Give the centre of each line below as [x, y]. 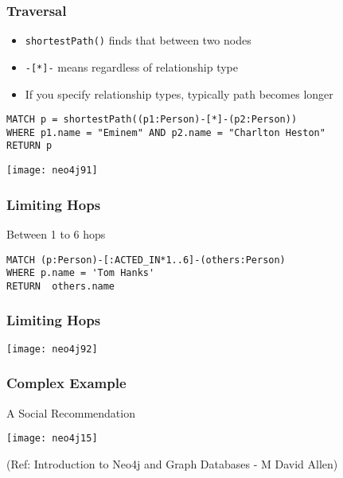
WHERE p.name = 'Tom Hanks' [81, 273]
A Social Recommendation [71, 412]
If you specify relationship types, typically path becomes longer [179, 93]
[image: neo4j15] [52, 439]
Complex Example [66, 383]
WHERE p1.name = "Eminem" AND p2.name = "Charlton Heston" [166, 132]
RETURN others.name [61, 286]
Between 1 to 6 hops [56, 233]

—————

● **Required work**
The line containing "[image: neo4j15] [52, 439]" and every line after it, through the last one above, should be written out word for word.

● **Task output**
[image: neo4j15] [52, 439]
Complex Example [66, 383]
WHERE p1.name = "Eminem" AND p2.name = "Charlton Heston" [166, 132]
RETURN others.name [61, 286]
Between 1 to 6 hops [56, 233]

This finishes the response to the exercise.